3.1.1 Effects of natural phenomena on water quality While the degradation of water quality is almost invariably the result of human activities, certain natural phenomena can result in water quality falling below the standard required for particular purposes. Natural events such as torrential rainfall and hurricanes lead to excessive erosion, landslides and mudflows, which, in turn, increase the content of suspended material in affected rivers and lakes. Seasonal overturn of the water in some lakes can bring water with little or no dissolved oxygen to the surface. These events may be frequent or occasional and have increased as a result of climate change.

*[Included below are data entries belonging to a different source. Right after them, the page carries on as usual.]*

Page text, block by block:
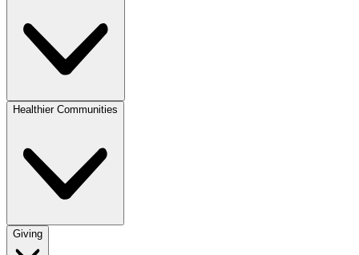
Healthier Communities
Giving
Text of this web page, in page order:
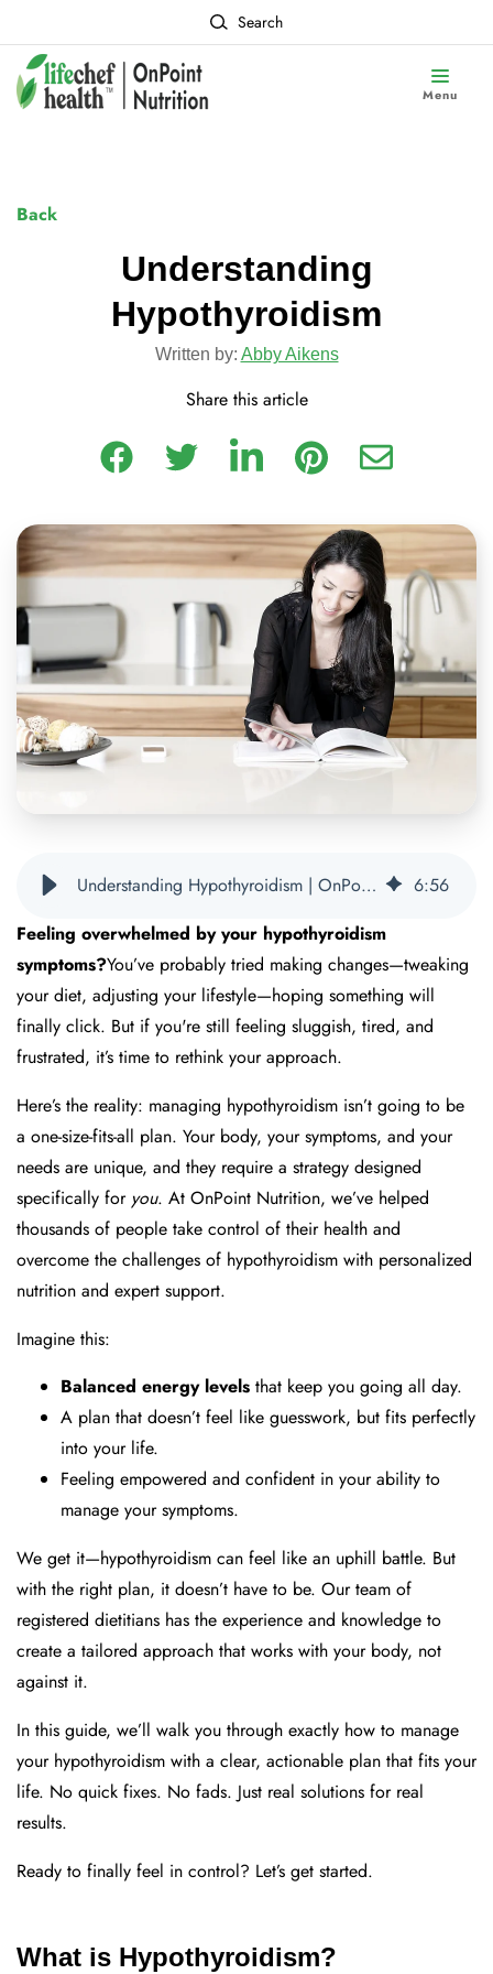
Search
Menu
Back
Understanding
Hypothyroidism
Written by: Abby Aikens
Share this article
Understanding Hypothyroidism | OnPoint Nutrition 6:56
Feeling overwhelmed by your hypothyroidism
symptoms?You’ve probably tried making changes—tweaking
your diet, adjusting your lifestyle—hoping something will
finally click. But if you're still feeling sluggish, tired, and
frustrated, it’s time to rethink your approach.
Here’s the reality: managing hypothyroidism isn’t going to be
a one-size-fits-all plan. Your body, your symptoms, and your
needs are unique, and they require a strategy designed
specifically for you. At OnPoint Nutrition, we’ve helped
thousands of people take control of their health and
overcome the challenges of hypothyroidism with personalized
nutrition and expert support.
Imagine this:
Balanced energy levels that keep you going all day.
A plan that doesn’t feel like guesswork, but fits perfectly
into your life.
Feeling empowered and confident in your ability to
manage your symptoms.
We get it—hypothyroidism can feel like an uphill battle. But
with the right plan, it doesn’t have to be. Our team of
registered dietitians has the experience and knowledge to
create a tailored approach that works with your body, not
against it.
In this guide, we’ll walk you through exactly how to manage
your hypothyroidism with a clear, actionable plan that fits your
life. No quick fixes. No fads. Just real solutions for real
results.
Ready to finally feel in control? Let’s get started.
What is Hypothyroidism?

Permanent natural conditions in some areas may make water unfit for drinking or for specific uses, such as irrigation. Additionally, there are naturally occurring areas of high nutrients, trace metals, salts and other constituents that can limit the use of water. Common examples are the salinization of surface waters through evaporation in arid and semi-arid regions and the high salt content of some aquifers under certain geological conditions. Many aquifers are naturally high in carbonates (alkalinity), thus necessitating their treatment before use for certain industrial applications. They may also contain specific ions (such as fluoride) and toxic elements (such as arsenic IV, V) and selenium) in quantities that are harmful to health, while others contain elements or compounds that cause other types of problems (such as the stainingof sanitary fixtures by iron and manganese). The nature and concentration of chemical elements and compounds in a freshwater system are subject to change by various types of natural processes – physical, chemical, hydrological and biological – caused by climatic, geographical and geological conditions.

3 Taken from:

1. Todorović Z. Zaštita životne sredine, Tehnološki fakultet u Leskovcu, 2014. and 2. World Meteorological Organization (WMO), Planning of water quality monitoring systems, WMO-

No. 1113, Chair, Publications Board World Meteorological Organization (WMO) 7 bis, avenue de la Paix, Geneva 2, Switzerland, 2013.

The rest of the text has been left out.